Records from a dataset:
+--
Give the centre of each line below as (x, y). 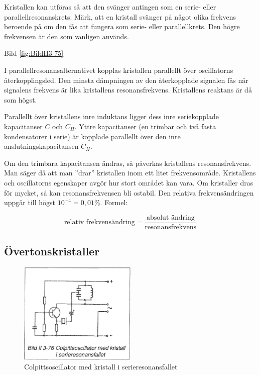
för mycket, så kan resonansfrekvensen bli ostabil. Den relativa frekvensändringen (129, 192)
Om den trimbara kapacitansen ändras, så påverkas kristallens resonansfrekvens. (128, 163)
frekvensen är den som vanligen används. (67, 36)
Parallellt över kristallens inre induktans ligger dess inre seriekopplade (111, 116)
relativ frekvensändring (99, 222)
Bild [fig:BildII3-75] (34, 53)
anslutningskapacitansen (41, 146)
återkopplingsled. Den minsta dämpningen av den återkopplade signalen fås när (126, 80)
+--
- TASK PROMPT -
Write out the entries above word for word. Do not include the pictures.

- OUTPUT -
Give the centre of each line below as (x, y). 
för mycket, så kan resonansfrekvensen bli ostabil. Den relativa frekvensändringen (129, 192)
Om den trimbara kapacitansen ändras, så påverkas kristallens resonansfrekvens. (128, 163)
frekvensen är den som vanligen används. (67, 36)
Parallellt över kristallens inre induktans ligger dess inre seriekopplade (111, 116)
relativ frekvensändring (99, 222)
Bild [fig:BildII3-75] (34, 53)
anslutningskapacitansen (41, 146)
återkopplingsled. Den minsta dämpningen av den återkopplade signalen fås när (126, 80)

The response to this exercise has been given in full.